# A young Giant Stag Beetle - Lucanus elaphus



## Lee Woodie (Jul 18, 2012)

give him a little more time and he will really be tough to handle.Oh I found this one while cleaning up the shop today


----------



## dawg2 (Jul 18, 2012)

How big was that one?  Very nice specimen.


----------



## rip18 (Jul 18, 2012)

Great details on that one!  Good shots!


----------



## DRB1313 (Jul 18, 2012)

Lee,  I sure have been enjoying your shots.  Keep up the good work.


----------



## quinn (Jul 18, 2012)

Another smokin shot lee!


----------



## Hoss (Jul 18, 2012)

Another great one for you collection of critter shots.  

Hoss


----------



## Lee Woodie (Jul 18, 2012)

dawg2 said:


> How big was that one?  Very nice specimen.

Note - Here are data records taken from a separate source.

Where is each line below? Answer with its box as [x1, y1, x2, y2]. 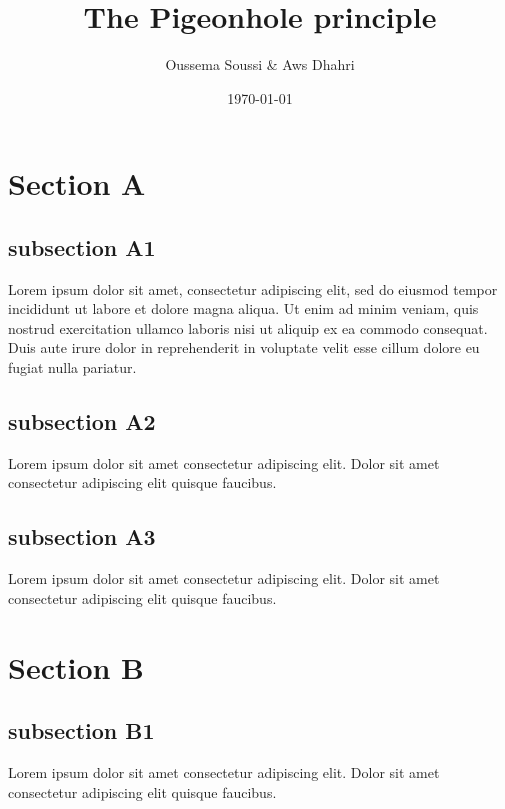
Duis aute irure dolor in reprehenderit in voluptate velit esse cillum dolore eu [8, 337, 480, 358]
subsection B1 [8, 715, 155, 746]
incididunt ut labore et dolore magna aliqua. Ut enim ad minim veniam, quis [8, 298, 479, 319]
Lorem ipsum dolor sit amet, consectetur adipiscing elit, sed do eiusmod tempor [8, 278, 498, 299]
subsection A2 [8, 406, 156, 437]
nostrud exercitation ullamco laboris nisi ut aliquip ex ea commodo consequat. [8, 317, 488, 338]
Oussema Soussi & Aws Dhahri [165, 54, 355, 75]
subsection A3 [8, 521, 156, 552]
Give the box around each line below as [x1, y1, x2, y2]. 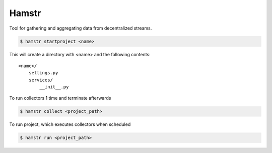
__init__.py [39, 84, 69, 90]
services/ [28, 77, 53, 83]
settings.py [28, 70, 58, 76]
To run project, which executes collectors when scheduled [9, 121, 131, 127]
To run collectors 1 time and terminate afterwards [9, 95, 111, 101]
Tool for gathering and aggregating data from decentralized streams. [9, 25, 152, 31]
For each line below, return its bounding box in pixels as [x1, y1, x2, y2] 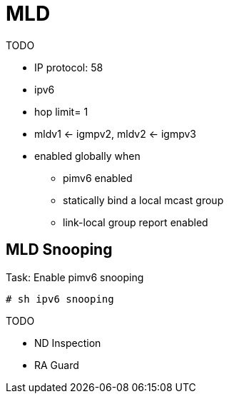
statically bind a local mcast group [63, 193, 224, 206]
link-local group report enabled [63, 216, 208, 228]
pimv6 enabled [63, 171, 133, 184]
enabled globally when [34, 149, 141, 162]
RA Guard [34, 358, 79, 371]
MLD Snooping [6, 241, 113, 259]
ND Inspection [34, 336, 101, 349]
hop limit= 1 [34, 105, 88, 118]
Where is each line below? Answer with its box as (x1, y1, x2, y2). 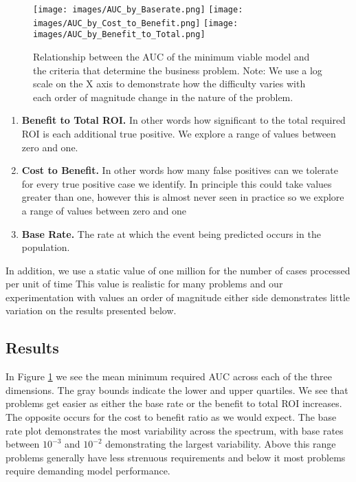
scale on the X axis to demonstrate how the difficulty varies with (33, 76, 306, 91)
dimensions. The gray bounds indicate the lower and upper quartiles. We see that (5, 382, 348, 397)
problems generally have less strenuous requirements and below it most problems (5, 450, 346, 464)
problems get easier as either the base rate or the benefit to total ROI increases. (5, 396, 342, 410)
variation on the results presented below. (5, 303, 177, 318)
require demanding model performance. (5, 463, 170, 478)
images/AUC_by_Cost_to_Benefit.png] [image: (33, 18, 238, 28)
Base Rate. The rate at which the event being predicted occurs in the (21, 226, 321, 241)
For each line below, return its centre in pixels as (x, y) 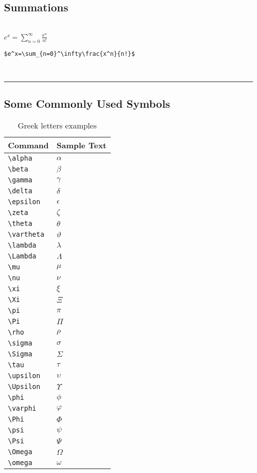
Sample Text (82, 145)
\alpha (20, 158)
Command (28, 145)
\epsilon (24, 202)
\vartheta (26, 235)
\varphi (22, 408)
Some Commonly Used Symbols (87, 104)
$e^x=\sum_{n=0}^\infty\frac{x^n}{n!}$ (69, 54)
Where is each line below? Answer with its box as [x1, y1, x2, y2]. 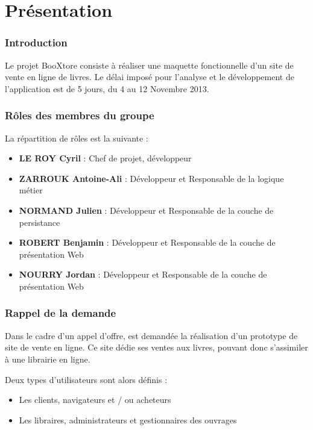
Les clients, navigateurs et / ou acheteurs [19, 393, 171, 406]
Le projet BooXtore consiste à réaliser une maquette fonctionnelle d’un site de [5, 58, 294, 71]
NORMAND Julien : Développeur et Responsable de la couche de [19, 204, 274, 216]
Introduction [5, 35, 68, 50]
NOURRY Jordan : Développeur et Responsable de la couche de [19, 268, 267, 281]
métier [19, 184, 43, 196]
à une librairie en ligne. [5, 352, 90, 365]
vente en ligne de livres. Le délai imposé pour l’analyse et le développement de [5, 70, 294, 83]
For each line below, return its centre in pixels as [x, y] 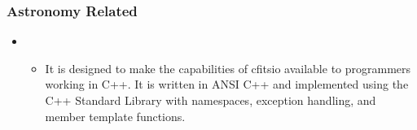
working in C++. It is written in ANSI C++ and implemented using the [227, 84]
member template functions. [115, 116]
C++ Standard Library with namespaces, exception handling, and [211, 100]
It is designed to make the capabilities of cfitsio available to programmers [228, 68]
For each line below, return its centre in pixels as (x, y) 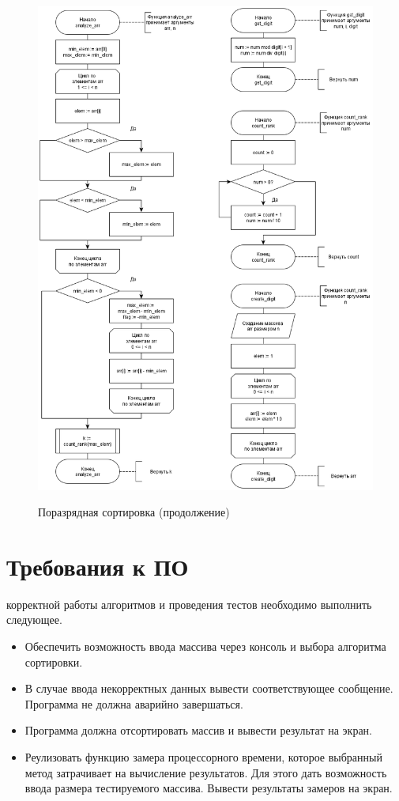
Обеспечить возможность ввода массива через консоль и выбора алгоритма (205, 646)
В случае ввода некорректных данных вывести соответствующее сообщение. (209, 688)
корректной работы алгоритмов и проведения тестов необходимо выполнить (189, 604)
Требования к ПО (98, 566)
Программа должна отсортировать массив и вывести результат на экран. (198, 730)
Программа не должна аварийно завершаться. (134, 703)
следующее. (34, 620)
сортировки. (54, 661)
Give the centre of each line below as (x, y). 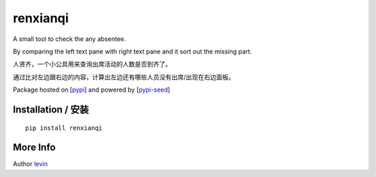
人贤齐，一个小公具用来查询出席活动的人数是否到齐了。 (92, 64)
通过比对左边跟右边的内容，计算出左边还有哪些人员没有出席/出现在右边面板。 (124, 77)
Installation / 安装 (51, 109)
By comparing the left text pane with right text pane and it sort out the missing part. (132, 51)
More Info (34, 147)
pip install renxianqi (64, 128)
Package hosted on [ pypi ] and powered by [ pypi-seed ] (92, 90)
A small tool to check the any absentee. (69, 39)
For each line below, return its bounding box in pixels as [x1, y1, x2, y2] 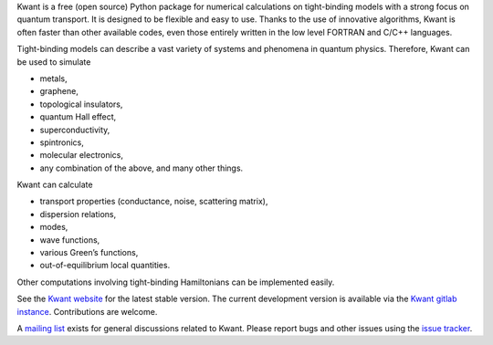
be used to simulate [16, 56, 91, 68]
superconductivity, [39, 124, 110, 135]
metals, [39, 73, 68, 84]
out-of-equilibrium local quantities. [39, 260, 171, 271]
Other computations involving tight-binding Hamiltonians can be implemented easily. [16, 277, 335, 287]
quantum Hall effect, [39, 111, 117, 122]
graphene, [39, 86, 79, 97]
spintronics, [39, 137, 84, 148]

dawg it's about 1-1/2" long


----------



## gregg dudley (Jul 18, 2012)

Good shots!


----------



## Crickett (Jul 18, 2012)

Cool! He sure is one mean lookin bug!


----------



## cornpile (Jul 18, 2012)

Man,those things are stout.Killer shots


----------



## wvdawg (Jul 20, 2012)

Love these big guys!  Nice shooting Lee!


----------